---------- MATERIAL TO PROCESS

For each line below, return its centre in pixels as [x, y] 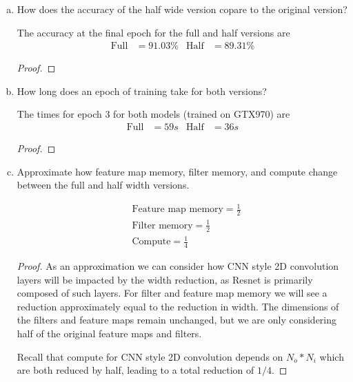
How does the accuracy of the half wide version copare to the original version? [182, 9]
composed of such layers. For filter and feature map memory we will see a [172, 293]
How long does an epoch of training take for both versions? [142, 91]
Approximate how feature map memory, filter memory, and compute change [177, 171]
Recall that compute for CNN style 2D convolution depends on [150, 356]
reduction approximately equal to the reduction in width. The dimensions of [178, 306]
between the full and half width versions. [103, 185]
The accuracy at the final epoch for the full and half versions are [153, 32]
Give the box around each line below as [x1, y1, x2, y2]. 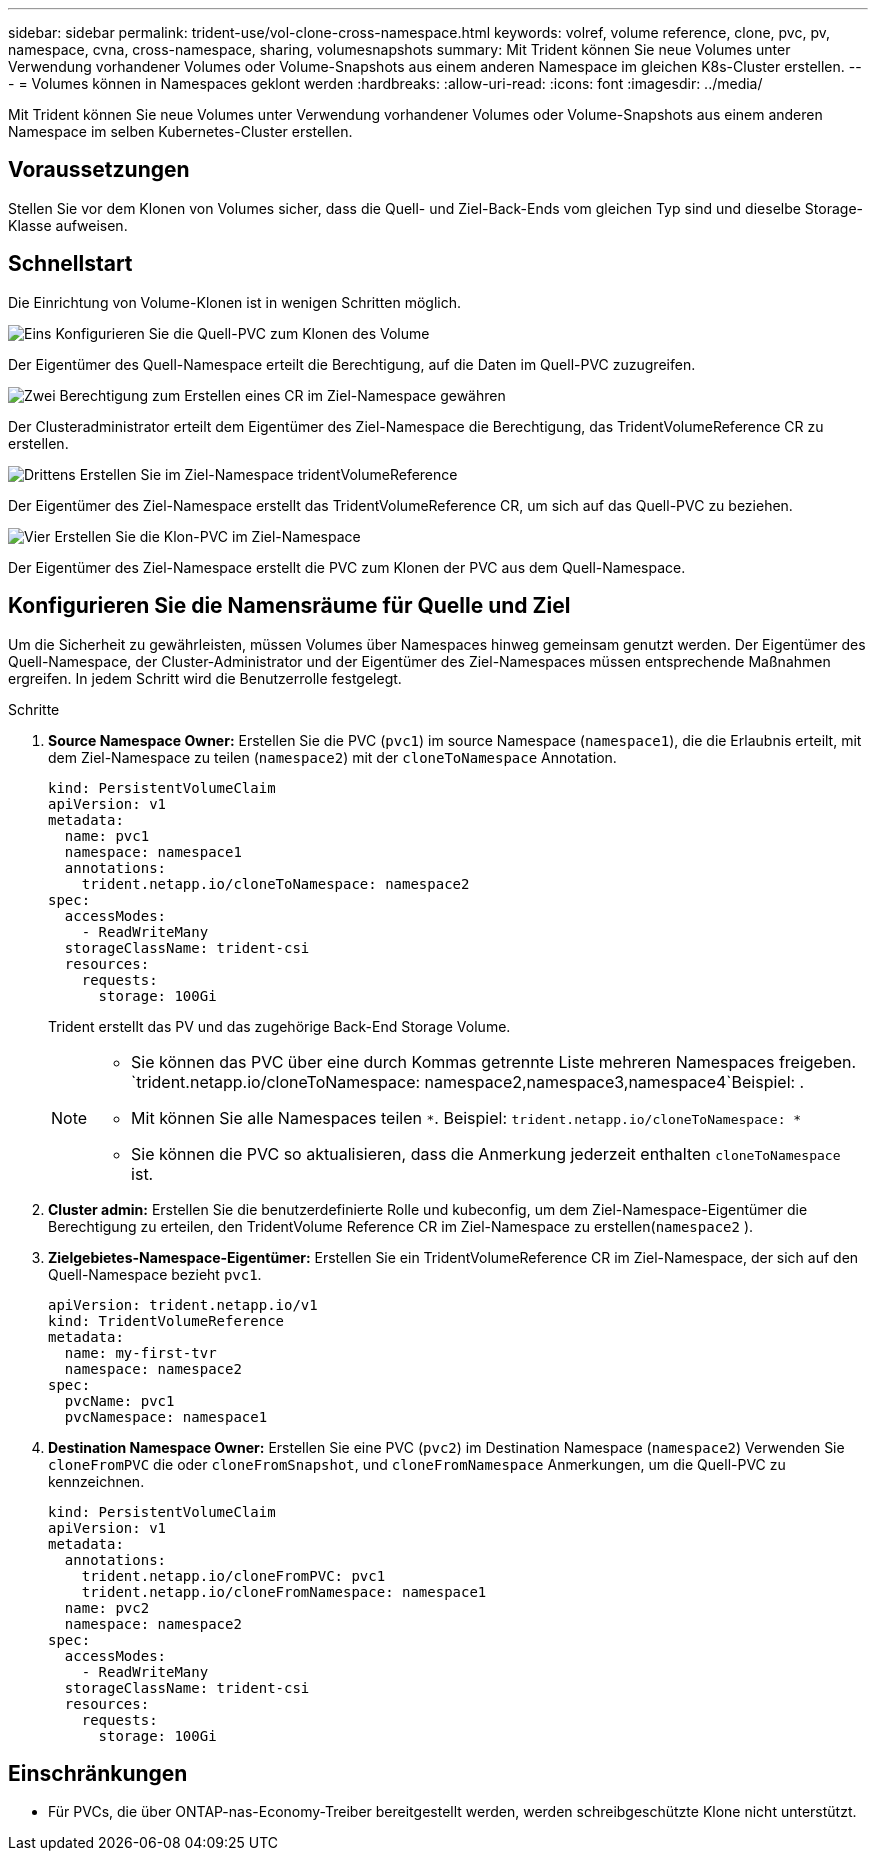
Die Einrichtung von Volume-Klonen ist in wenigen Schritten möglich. [8, 293, 461, 311]
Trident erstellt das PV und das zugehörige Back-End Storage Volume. [48, 1017, 511, 1035]
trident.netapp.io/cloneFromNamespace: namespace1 [81, 1583, 487, 1600]
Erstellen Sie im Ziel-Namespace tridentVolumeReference [79, 465, 458, 483]
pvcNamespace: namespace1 [64, 1408, 268, 1425]
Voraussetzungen [8, 157, 190, 183]
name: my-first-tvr [64, 1344, 217, 1361]
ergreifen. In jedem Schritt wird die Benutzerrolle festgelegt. [8, 669, 402, 687]
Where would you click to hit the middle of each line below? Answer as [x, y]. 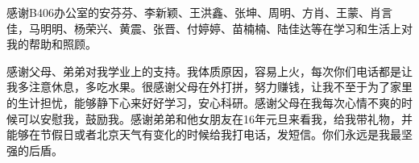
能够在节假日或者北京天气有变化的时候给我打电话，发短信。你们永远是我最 [204, 134]
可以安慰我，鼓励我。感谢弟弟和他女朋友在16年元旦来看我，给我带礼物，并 [215, 118]
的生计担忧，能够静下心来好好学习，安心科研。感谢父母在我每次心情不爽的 [204, 102]
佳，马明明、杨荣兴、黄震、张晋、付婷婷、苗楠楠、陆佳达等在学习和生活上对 [209, 28]
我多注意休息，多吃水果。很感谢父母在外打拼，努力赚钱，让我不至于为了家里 [209, 87]
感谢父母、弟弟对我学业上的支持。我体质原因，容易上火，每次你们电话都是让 [209, 71]
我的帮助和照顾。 [52, 44]
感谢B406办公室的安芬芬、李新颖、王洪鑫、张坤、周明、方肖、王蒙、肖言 [199, 12]
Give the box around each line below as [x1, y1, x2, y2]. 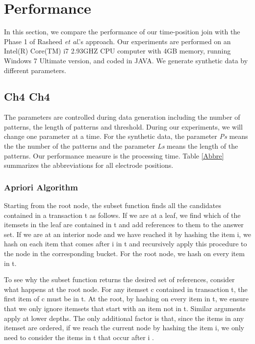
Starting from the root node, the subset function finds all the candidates [4, 200, 222, 211]
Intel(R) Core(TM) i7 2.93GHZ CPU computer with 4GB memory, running [4, 46, 231, 56]
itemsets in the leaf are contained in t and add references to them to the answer [4, 219, 244, 230]
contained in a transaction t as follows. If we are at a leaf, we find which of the [4, 210, 241, 220]
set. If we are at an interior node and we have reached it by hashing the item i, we [4, 229, 251, 239]
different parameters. [4, 65, 66, 75]
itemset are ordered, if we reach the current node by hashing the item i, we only [4, 322, 244, 333]
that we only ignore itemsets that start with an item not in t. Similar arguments [4, 303, 246, 314]
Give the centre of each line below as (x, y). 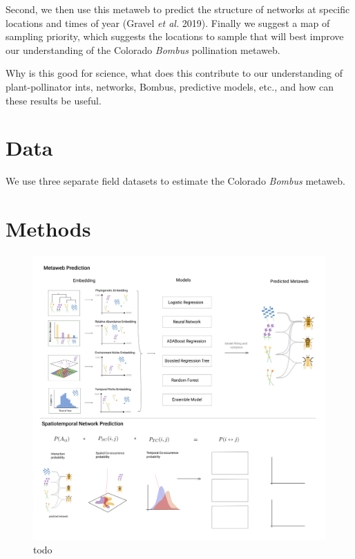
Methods (48, 229)
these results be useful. (54, 100)
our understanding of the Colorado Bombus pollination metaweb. (143, 49)
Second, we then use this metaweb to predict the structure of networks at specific (178, 9)
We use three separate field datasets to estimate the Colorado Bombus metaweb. (175, 181)
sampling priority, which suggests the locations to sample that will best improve (175, 36)
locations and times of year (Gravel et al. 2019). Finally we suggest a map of (168, 22)
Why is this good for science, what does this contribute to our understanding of (174, 73)
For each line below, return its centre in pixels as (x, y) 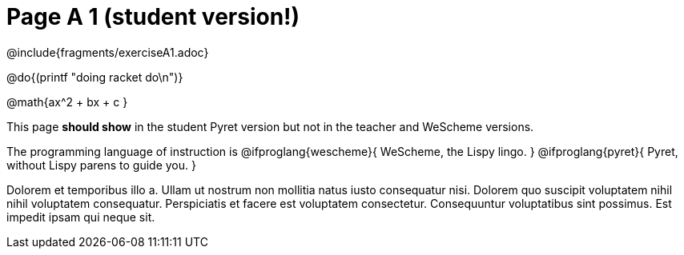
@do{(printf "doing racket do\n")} (95, 77)
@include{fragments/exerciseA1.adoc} (108, 52)
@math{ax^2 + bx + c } (67, 102)
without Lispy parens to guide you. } (101, 165)
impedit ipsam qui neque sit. (81, 217)
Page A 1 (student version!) (153, 17)
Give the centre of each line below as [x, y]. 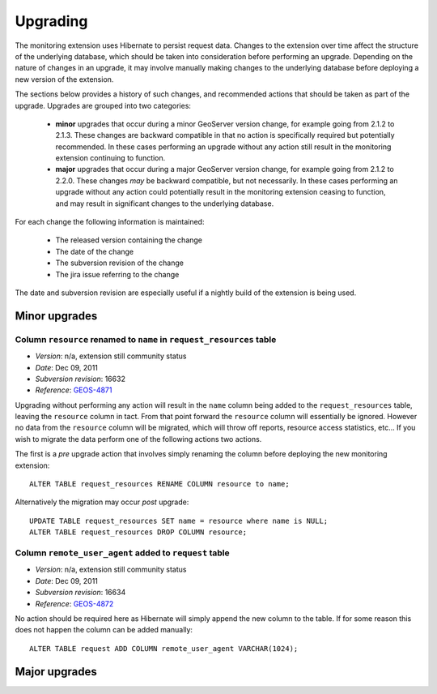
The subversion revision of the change [119, 263]
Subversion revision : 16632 [80, 379]
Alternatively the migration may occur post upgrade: [102, 502]
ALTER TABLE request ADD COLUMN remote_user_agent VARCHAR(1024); [164, 648]
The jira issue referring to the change [117, 274]
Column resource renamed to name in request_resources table [146, 339]
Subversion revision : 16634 [81, 593]
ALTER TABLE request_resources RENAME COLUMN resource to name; [160, 484]
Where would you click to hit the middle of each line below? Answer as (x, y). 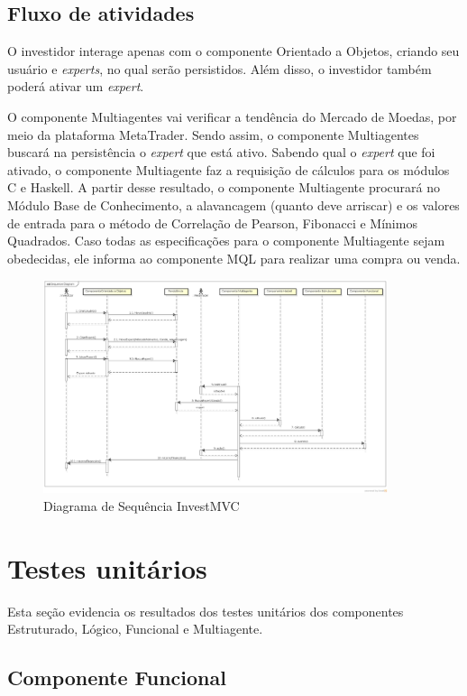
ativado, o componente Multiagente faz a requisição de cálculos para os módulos (229, 169)
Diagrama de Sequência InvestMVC (142, 505)
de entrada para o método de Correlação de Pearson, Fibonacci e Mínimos (212, 223)
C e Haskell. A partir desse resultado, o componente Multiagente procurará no (224, 187)
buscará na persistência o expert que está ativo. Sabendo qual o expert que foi (221, 152)
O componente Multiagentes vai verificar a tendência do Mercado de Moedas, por (232, 116)
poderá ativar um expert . (76, 86)
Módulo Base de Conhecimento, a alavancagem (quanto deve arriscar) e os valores (233, 204)
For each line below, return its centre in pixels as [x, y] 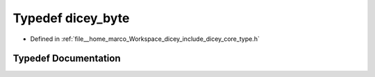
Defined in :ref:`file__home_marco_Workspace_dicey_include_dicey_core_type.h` [145, 39]
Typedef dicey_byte [71, 18]
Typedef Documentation [67, 59]
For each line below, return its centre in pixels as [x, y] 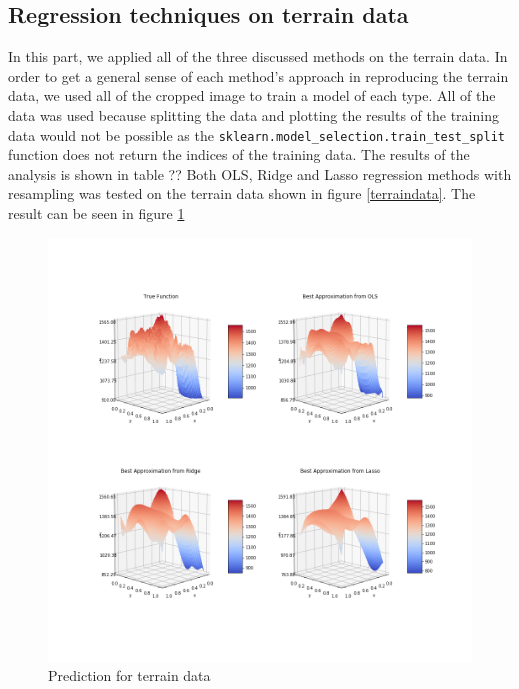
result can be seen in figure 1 [96, 213]
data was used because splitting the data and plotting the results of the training [253, 114]
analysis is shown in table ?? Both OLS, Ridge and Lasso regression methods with [260, 173]
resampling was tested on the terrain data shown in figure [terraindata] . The [242, 193]
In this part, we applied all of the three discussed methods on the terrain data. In [258, 56]
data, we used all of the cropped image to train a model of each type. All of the [252, 95]
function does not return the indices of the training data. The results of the [239, 154]
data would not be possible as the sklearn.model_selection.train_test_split [256, 134]
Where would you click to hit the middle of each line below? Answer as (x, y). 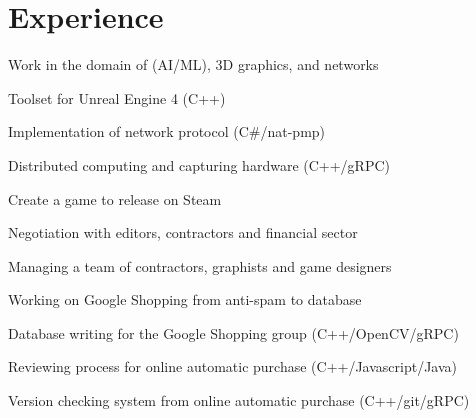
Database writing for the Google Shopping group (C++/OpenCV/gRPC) (233, 332)
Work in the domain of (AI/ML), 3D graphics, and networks (193, 64)
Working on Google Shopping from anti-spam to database (185, 299)
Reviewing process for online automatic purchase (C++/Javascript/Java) (233, 366)
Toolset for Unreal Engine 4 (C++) (117, 97)
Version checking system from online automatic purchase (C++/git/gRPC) (239, 400)
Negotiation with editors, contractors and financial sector (183, 232)
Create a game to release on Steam (115, 198)
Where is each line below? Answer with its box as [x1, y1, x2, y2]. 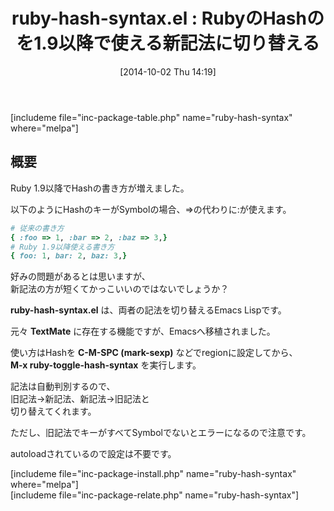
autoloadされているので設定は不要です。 [10, 448, 177, 460]
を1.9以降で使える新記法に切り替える [16, 32, 320, 55]
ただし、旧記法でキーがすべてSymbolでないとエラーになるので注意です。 [10, 427, 312, 439]
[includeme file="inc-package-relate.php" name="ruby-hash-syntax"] [10, 489, 300, 501]
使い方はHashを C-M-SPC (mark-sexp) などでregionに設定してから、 [10, 347, 298, 359]
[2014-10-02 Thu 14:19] [119, 65, 217, 78]
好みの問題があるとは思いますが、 [10, 270, 151, 283]
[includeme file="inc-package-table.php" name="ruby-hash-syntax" [10, 111, 293, 123]
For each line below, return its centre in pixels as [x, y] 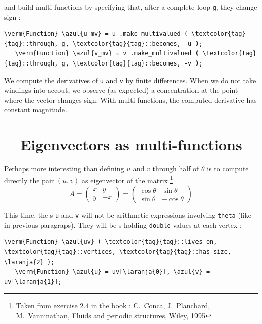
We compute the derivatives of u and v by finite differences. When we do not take [130, 80]
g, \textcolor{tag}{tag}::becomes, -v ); [132, 64]
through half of [176, 169]
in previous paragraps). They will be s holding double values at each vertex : [123, 224]
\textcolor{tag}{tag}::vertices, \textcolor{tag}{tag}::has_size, [118, 252]
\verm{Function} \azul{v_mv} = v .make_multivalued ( [107, 54]
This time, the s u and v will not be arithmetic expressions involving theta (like [128, 215]
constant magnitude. [36, 110]
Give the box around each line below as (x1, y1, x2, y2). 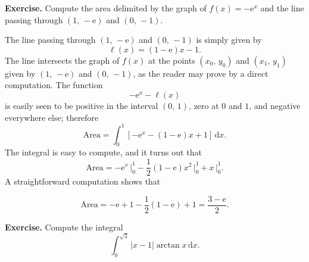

--------------------

EXERCISE: Pick out every line above that holds the word "Colorado" and copy it.

REPLY TO THE EXERCISE:
our understanding of the Colorado Bombus pollination metaweb. (143, 49)
We use three separate field datasets to estimate the Colorado Bombus metaweb. (175, 181)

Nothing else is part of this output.